Appellante heeft aangevoerd dat zij de voor haar geselecteerde functies niet kan vervullen, omdat deze allemaal repetitieve handelingen bevatten met betrekking tot het hand en vingergebruik. Uit 4.4.3 blijkt dat geen twijfel bestaat bij de door de verzekeringsarts bezwaar en beroep bij item 4.3.8 aangenomen beperking, zodat vaststaat dat (slechts) een beperking bestaat wat betreft hoogfrequente bovenhandse repetitieve bewegingen. In het Resultaat functiebeoordeling van 15 februari 2022 heeft de arbeidsdeskundige bezwaar en beroep toereikend gemotiveerd dat de geselecteerde functies (ook) wat betreft dit item geschikt zijn voor appellante.
4.6.2.
Appellante heeft aangevoerd dat zij niet geschikt is voor de geselecteerde functies, omdat daarin beheersing van de Nederlandse taal op een eenvoudig niveau vereist is en zij niet aan dat vereiste voldoet. De rechtbank heeft terecht het (in het rapport van 30 november 2022 opgenomen) standpunt van de arbeidsdeskundige bezwaar en beroep gevolgd dat uit artikel 9, aanhef en onder a, van het Schattingsbesluit volgt dat mondelinge beheersing van de Nederlandse taal en eenvoudig computergebruik algemene bekwaamheden betreffen die binnen zes maanden kunnen worden verworven. Uit de rechtspraak van de Raad [1] blijkt dat onder deze fictie alleen functies met opleidingsniveau 1 worden begrepen. Nu alle voor appellante geselecteerde functies opleidingsniveau 1 hebben, biedt de verwijzing naar artikel 9 van het Schattingsbesluit in dit geval een toereikende motivering voor de geschiktheid van de functies wat betreft de mondelinge beheersing van de Nederlandse taal. Dat in de functie productiemedewerker afwerking (SBC-code 111161) eenvoudige Nederlandse taal beheerst moet worden in verband met veiligheidsregels (aangeboden door werkgever) maakt dit niet anders. Bovendien geldt dat de arbeidsdeskundige bezwaar en beroep in het rapport van 30 november 2022 overtuigend heeft gemotiveerd dat appellante ook feitelijk de Nederlandse taal op eenvoudig niveau beheerst.
4.6.3.
Appellante heeft tot slot gesteld dat zij, vanwege haar psychische klachten, de bij de geselecteerde functie Medewerker semi automatische fileerlijn (SBC-code 111172) vereiste HACCP-cursus niet kan volgen en begrijpen. Zoals blijkt uit 4.5 bestaat bij de Raad geen aanleiding voor twijfel aan de medische grondslag van het bestreden besluit. Appellante heeft niet onderbouwd waarom zij, uitgaande van de in de FML van 15 februari 2022 aangenomen psychische beperkingen, niet in staat is tot het volgen van voornoemde HACCP-cursus. In de stukken ziet de Raad daarvoor ook geen aanknopingspunten. De grond slaagt dus niet.

Conclusie en gevolgen

5. Het hoger beroep slaagt dus niet. De aangevallen uitspraak, voor zover aangevochten, wordt bevestigd.

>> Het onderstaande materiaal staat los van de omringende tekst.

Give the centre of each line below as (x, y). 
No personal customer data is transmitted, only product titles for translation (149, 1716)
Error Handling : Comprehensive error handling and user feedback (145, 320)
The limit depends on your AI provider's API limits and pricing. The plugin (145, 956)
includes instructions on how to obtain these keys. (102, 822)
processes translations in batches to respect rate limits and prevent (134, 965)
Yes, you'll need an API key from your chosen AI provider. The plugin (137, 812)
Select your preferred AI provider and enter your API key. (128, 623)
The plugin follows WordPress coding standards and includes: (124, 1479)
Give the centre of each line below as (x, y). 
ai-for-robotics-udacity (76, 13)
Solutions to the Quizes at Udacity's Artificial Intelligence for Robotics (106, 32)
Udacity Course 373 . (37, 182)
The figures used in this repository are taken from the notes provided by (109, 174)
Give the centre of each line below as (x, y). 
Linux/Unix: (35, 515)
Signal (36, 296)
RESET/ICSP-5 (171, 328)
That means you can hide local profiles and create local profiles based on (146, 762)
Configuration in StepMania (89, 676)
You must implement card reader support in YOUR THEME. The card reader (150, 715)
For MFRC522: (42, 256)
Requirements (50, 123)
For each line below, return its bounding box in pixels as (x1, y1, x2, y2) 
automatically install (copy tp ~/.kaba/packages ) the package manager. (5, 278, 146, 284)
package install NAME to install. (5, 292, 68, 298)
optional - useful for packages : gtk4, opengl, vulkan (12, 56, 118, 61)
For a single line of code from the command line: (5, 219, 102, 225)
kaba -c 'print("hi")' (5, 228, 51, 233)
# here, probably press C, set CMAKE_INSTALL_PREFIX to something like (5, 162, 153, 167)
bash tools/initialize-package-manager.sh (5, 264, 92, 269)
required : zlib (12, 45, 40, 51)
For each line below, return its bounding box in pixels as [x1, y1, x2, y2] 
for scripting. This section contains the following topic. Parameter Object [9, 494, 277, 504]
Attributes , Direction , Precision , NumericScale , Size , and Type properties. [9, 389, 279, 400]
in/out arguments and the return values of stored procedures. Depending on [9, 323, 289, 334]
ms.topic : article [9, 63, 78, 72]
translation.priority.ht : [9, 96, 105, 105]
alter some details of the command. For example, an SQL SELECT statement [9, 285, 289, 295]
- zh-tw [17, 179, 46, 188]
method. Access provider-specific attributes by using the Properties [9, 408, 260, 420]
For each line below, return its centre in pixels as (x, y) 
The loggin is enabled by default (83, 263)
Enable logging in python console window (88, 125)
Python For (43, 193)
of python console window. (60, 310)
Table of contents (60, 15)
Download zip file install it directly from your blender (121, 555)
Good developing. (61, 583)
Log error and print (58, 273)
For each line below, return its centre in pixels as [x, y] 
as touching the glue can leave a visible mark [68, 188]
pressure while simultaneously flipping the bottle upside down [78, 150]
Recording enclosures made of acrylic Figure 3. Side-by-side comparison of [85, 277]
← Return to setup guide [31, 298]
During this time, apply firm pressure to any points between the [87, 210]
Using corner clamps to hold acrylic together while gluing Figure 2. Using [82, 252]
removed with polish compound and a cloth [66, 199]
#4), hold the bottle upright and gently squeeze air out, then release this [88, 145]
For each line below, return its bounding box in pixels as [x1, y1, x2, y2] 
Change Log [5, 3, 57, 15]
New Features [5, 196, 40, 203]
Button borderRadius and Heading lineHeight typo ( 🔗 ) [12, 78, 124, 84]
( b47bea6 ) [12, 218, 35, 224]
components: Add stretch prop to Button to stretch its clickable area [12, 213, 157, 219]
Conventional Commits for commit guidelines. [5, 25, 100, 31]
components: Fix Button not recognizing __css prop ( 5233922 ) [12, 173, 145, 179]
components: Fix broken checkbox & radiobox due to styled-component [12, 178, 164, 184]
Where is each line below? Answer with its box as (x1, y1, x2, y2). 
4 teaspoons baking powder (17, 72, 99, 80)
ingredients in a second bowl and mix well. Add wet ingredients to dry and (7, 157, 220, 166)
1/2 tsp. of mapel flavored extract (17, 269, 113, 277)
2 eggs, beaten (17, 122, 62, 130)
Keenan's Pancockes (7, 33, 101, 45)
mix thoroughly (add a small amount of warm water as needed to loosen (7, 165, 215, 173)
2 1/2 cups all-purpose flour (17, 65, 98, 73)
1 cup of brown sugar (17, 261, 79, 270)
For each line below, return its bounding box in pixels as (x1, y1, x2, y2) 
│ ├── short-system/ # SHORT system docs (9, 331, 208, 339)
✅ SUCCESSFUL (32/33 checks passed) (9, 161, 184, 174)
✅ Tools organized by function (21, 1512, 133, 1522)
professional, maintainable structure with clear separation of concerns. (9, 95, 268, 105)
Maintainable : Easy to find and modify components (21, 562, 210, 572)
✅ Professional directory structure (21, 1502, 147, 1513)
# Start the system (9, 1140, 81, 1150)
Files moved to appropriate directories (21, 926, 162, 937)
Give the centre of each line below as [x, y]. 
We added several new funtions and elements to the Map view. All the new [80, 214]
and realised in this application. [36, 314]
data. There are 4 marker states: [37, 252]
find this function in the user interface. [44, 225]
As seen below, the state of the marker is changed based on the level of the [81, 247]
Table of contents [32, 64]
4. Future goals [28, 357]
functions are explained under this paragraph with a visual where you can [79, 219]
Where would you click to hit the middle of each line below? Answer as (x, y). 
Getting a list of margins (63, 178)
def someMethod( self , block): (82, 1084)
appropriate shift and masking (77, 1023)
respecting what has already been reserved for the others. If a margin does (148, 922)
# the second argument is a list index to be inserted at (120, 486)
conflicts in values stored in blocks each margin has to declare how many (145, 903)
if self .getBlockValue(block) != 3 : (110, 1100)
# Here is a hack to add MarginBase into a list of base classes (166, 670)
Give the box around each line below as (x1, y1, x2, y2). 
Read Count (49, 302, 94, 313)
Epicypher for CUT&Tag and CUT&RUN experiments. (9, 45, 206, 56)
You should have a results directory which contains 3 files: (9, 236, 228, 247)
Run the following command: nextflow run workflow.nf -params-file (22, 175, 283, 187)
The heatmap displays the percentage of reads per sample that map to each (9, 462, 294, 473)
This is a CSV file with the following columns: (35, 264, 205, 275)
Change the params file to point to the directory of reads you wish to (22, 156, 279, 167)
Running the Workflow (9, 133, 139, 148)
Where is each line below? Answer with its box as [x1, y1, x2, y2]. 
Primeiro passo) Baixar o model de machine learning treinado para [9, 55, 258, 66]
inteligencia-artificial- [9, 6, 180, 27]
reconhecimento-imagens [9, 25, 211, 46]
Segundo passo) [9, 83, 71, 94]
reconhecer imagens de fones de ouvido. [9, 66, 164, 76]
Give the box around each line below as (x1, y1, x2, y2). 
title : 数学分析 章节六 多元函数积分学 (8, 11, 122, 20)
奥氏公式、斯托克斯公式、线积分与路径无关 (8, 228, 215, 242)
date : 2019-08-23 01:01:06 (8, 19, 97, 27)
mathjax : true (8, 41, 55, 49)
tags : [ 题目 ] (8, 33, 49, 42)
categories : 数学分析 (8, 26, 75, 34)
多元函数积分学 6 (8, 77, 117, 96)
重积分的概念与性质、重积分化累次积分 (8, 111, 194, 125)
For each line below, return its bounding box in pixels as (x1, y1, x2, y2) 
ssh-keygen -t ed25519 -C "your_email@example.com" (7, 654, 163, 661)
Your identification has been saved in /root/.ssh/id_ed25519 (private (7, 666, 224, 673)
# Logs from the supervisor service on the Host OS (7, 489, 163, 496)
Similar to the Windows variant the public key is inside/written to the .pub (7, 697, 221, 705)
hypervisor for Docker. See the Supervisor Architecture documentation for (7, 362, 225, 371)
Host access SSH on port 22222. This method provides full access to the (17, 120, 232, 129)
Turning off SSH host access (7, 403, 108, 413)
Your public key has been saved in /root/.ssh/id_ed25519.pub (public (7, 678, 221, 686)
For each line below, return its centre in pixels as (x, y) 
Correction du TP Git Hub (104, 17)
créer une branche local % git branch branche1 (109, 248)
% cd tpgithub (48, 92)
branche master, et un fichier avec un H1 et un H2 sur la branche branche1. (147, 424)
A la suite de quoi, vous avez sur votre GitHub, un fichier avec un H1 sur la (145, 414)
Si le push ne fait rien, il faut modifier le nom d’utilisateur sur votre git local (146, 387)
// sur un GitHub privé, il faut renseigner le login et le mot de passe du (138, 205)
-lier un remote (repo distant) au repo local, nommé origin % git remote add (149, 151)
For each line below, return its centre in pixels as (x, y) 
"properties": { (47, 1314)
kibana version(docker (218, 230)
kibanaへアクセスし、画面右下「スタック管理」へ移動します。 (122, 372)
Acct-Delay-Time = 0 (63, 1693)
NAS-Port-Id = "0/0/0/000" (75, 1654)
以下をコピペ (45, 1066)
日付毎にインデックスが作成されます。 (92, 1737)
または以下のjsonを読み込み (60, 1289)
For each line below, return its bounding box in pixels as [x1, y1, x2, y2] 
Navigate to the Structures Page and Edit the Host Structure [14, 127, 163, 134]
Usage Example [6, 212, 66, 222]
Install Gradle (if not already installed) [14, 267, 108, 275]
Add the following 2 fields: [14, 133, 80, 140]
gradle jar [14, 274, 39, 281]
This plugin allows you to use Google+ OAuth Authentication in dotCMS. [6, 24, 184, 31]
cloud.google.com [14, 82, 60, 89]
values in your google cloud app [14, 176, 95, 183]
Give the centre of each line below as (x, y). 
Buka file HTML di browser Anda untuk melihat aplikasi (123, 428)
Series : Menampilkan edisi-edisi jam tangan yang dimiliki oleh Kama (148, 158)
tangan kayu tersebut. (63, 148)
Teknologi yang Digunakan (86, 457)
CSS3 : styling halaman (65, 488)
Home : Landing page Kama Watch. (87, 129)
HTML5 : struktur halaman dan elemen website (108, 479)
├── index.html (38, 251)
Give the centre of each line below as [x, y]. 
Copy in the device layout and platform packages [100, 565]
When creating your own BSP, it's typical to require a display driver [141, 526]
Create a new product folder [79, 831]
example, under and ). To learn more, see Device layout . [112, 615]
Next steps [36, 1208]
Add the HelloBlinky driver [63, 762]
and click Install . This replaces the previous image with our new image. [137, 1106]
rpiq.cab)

Dit betekent dat de beëindiging van de WIA-uitkering in stand blijft.
6. Omdat het hoger beroep niet slaagt krijgt appellante geen vergoeding voor haar proceskosten en het betaalde griffierecht.

BESLISSING

De Centrale Raad van Beroep bevestigt de aangevallen uitspraak, voor zover aangevochten.
Deze uitspraak is gedaan door C. Karman, in tegenwoordigheid van O.N. Haafkes als griffier. De beslissing is uitgesproken in het openbaar op 13 juni 2024.
(getekend) C. Karman
(getekend) O.N. Haafkes

Voetnoten

1.Bijvoorbeeld de uitspraak van de Raad van 7 mei 2021, ECLI:NL:CRVB:2021:1120.